# Numba
Numba is good for interfacing your user-defined Python functions into very fast machine code (for any machine!). Numba's speed is in repeated applications of the same functions, as it compiles the function into machine code in the first pass and is very fast when calling it afterward. This applies to functions that do mostly scalar and vector operations and do not rely on specialized Python libraries and objects. If Numba can recognize the types/shapes of the inputs and the mapping to outputs, it could be made much faster. 

In [1]:
from timeit import default_timer as timer
import numpy as np
from numba import jit
from sys import getsizeof

Define random 2-d array:

In [2]:
n = 10**3
x = np.random.random((n,n))
print('Size of array x (MB): ',round(getsizeof(x)/1024/1024,2))

Size of array x (MB):  7.63


Define arbitrary function that does some computation and looping:

In [3]:
def function(x):
    y = np.zeros(x.shape)
    for i in range(0,x.shape[0]):
        for j in range(0,x.shape[1]):
            y[j,i] = x[i,j] + x[j,i] - x[i,j]*x[j,i] # arbitrary symmetrization w/ Hadamard product
    return y

Time one evaluation of the function:

In [4]:
s = timer()
y = function(x)
e = timer()
normal_tfe = e - s
print('Time of 1 function evaluation without Numba (seconds): ',normal_tfe)
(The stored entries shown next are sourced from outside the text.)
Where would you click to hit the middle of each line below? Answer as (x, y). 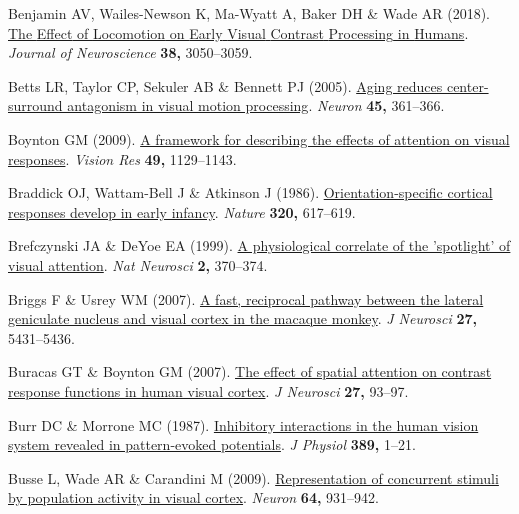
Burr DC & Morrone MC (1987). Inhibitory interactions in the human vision (243, 424)
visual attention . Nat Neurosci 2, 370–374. (138, 264)
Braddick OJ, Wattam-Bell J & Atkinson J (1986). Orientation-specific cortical (250, 192)
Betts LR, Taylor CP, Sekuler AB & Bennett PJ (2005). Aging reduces (225, 85)
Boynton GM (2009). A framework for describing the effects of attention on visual (259, 138)
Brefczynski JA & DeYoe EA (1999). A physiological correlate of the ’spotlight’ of (259, 245)
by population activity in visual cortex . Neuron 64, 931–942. (193, 497)
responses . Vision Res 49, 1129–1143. (122, 158)
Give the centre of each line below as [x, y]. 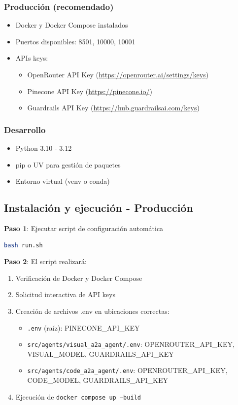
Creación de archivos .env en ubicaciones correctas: [92, 311]
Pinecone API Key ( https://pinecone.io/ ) [90, 91]
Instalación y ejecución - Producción [99, 208]
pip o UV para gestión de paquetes [68, 164]
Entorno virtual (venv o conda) [63, 181]
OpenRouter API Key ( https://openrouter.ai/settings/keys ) [118, 74]
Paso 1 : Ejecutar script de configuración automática [84, 228]
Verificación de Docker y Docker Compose [79, 278]
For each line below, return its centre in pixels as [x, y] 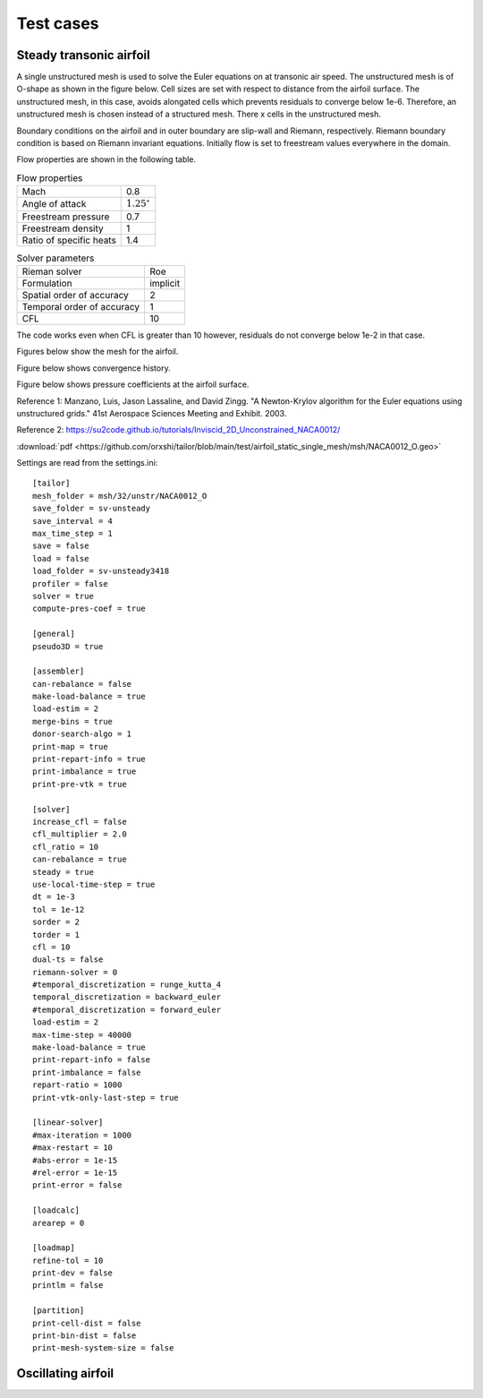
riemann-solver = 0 [75, 972]
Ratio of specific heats [69, 240]
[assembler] [59, 671]
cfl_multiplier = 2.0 [80, 834]
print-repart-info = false [92, 1060]
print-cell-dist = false [87, 1323]
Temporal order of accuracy [81, 306]
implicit [165, 283]
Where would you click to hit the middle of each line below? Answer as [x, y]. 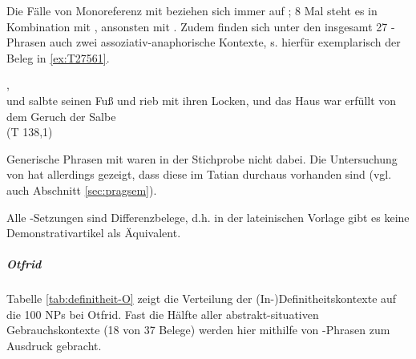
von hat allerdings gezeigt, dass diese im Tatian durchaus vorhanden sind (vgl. [199, 174]
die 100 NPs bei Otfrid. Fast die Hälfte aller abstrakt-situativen [163, 314]
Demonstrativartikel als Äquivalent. [94, 233]
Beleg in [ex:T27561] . [58, 57]
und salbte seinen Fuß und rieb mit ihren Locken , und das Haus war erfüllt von [202, 100]
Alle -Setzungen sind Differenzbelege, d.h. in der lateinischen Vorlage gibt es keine [208, 217]
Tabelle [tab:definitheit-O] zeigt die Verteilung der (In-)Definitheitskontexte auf [202, 298]
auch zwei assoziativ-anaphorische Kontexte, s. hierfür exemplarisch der [225, 42]
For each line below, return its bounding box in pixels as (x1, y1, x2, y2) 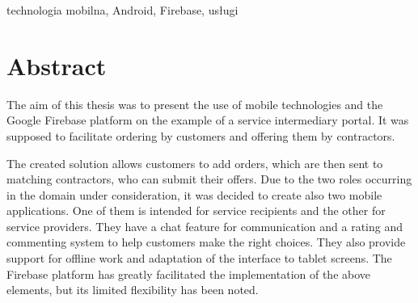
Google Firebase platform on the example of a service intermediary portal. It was (6, 112, 409, 128)
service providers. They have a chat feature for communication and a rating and (6, 217, 403, 234)
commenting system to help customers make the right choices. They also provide (6, 234, 406, 250)
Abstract (6, 48, 107, 82)
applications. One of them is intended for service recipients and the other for (6, 202, 386, 219)
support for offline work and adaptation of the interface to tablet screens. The (6, 250, 392, 267)
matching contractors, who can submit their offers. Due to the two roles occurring (6, 170, 412, 187)
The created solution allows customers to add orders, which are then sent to (6, 154, 383, 171)
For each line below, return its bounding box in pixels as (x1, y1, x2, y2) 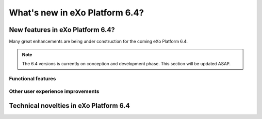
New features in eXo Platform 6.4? (9, 26, 115, 34)
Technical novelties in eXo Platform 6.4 (9, 102, 131, 110)
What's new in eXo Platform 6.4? (9, 7, 144, 18)
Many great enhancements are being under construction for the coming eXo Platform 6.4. (9, 39, 188, 45)
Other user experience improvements (9, 88, 99, 95)
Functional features (9, 75, 56, 82)
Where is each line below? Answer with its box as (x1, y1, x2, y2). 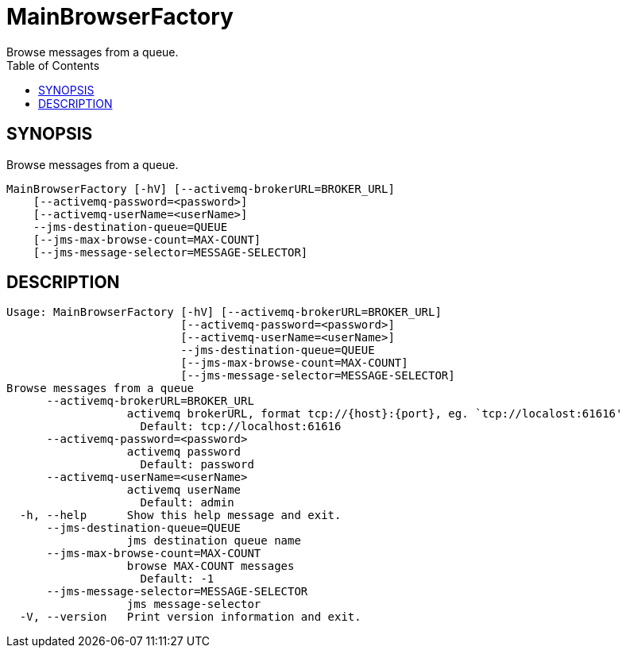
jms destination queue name (126, 534, 301, 548)
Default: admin (140, 496, 234, 510)
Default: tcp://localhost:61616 (140, 420, 342, 433)
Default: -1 (140, 572, 214, 586)
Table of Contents (6, 58, 100, 72)
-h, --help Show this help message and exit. (19, 509, 342, 522)
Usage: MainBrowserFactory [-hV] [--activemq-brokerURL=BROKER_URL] (6, 306, 442, 319)
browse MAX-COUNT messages (126, 560, 295, 573)
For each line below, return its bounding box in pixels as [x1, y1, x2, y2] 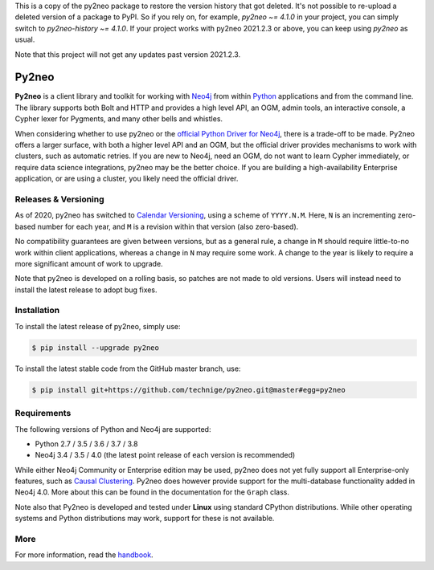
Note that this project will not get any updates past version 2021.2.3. [14, 49, 241, 59]
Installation [14, 305, 60, 316]
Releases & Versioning [14, 193, 104, 205]
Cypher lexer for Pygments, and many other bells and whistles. [14, 114, 223, 124]
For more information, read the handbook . [14, 550, 154, 560]
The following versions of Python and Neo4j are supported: [14, 424, 211, 434]
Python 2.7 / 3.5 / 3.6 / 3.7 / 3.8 [35, 438, 138, 449]
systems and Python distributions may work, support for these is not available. [14, 514, 275, 523]
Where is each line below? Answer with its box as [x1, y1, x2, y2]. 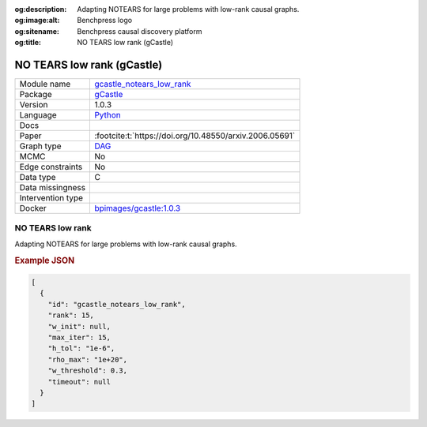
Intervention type [19, 193, 83, 204]
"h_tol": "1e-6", [47, 344, 115, 353]
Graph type [19, 140, 62, 152]
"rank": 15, [47, 311, 95, 320]
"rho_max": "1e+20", [47, 355, 128, 364]
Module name [19, 79, 71, 90]
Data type [19, 172, 56, 183]
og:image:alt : [14, 16, 60, 25]
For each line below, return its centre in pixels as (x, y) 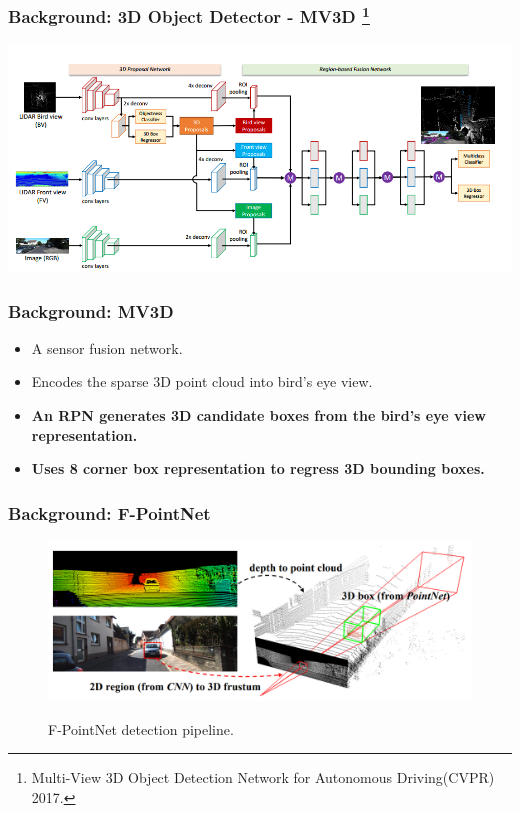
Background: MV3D (91, 310)
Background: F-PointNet (109, 512)
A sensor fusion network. (107, 347)
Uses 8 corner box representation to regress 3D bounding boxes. (258, 468)
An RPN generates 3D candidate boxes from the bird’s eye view (258, 415)
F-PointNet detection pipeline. (141, 728)
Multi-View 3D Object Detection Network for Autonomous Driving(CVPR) (263, 777)
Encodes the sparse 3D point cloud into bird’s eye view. (202, 381)
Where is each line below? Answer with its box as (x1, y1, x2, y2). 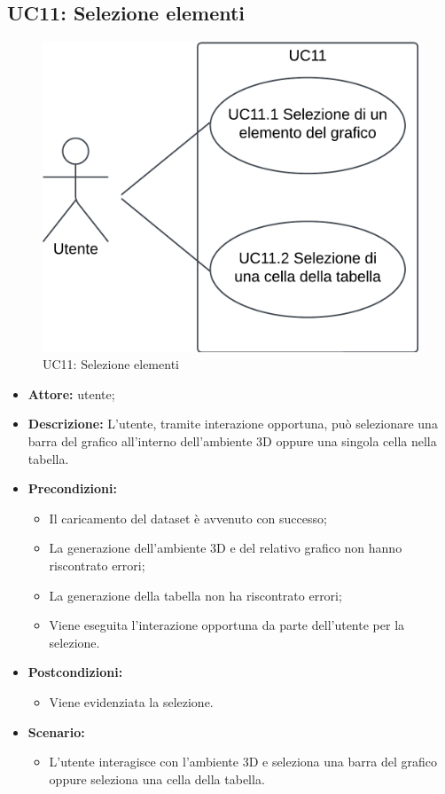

Time of 1 function evaluation without Numba (seconds):  0.8829193459999998


Then, redefine same function, except decorate with Numba's just-in-time compiler:

In [5]:
@jit(nopython=True)
def function(x):
    y = np.zeros(x.shape)
    for i in range(0,x.shape[0]):
        for j in range(0,x.shape[1]):
            y[j,i] = x[i,j] + x[j,i] - x[i,j]*x[j,i] # arbitrary symmetrization w/ Hadamard product
    return y

In [6]:
s = timer()
y = function(x)
e = timer()
print('Time of 1st function evaluation with Numba (seconds): ',e - s)

Time of 1st function evaluation with Numba (seconds):  0.24062856900000007


There is a larger speedup after the first application because Numba compiled the function in machine code to run it once. Let's test how much faster it got with this function that loops over the compiled function until it hits the time it took to run once in Python.

In [7]:
def loop_numba(x,normal_tfe):
    i = 0 # counter
    s,e = timer(),0 # start timer
    while e-s < normal_tfe:
        y = function(x)
        e = timer()
        i = i + 1
    return i


Compare the function evaluation times:

In [8]:
count_nfes_numba = loop_numba(x,normal_tfe)
print('Numba-compiled function ran {} times in the amount of time it took to run once in Python.'.format(count_nfes_numba))

Numba-compiled function ran 119 times in the amount of time it took to run once in Python.


But of course, for this operation, we could just use Numpy:

In [9]:
def loop_numpy(x,normal_tfe):
    i = 0 # counter
    s,e = timer(),0 # start timer
    while e-s < normal_tfe:
        y = x + np.transpose(x) - np.multiply(x,np.transpose(x)) # same as what we coded in for-loops above
        e = timer()
        i = i + 1
    return i

In [10]:
count_nfes_numpy = loop_numpy(x,normal_tfe)
print('Numpy-vectorized function ran {} times in the amount of time it took to run once in Python.'.format(count_nfes_numpy))

Numpy-vectorized function ran 118 times in the amount of time it took to run once in Python.


However, this process extends to more complex user-defined functions that are written mostly in Numpy, like a watershed model. As long as the functions: 
1. Accept and work in mostly scalars and vectors (not DataFrames, or other objects/classes)
2. Do mostly looping and vector operations
3. Avoid using dictionaries (in general), tuples (in operations), and sets (idk how)
4. Avoid using other Python libraries besides Numpy/Scipy
5. Are called many times
6. Return scalars or vectors, not objects

Then, the application can be sped-up with Numba. This comes at the cost of losing the flexibility of working with various Python objects and syntactical tricks, but most of the common things like if-else, logical comparisons, Python math, and lists/list comprehensions are still useable. 

Numba also has some support for automatic parallelization and kernelization of functions and loops. This means you can automatically distribute code and automatically optimize how the operations are distributed. This is an advantage over other approaches, such as the mpi4py or multiprocessing libraries, where we explicitly define how to parallelize code. Numba can also compile your functions to run on GPUs! But, the basic functionality is in the @jit decorator.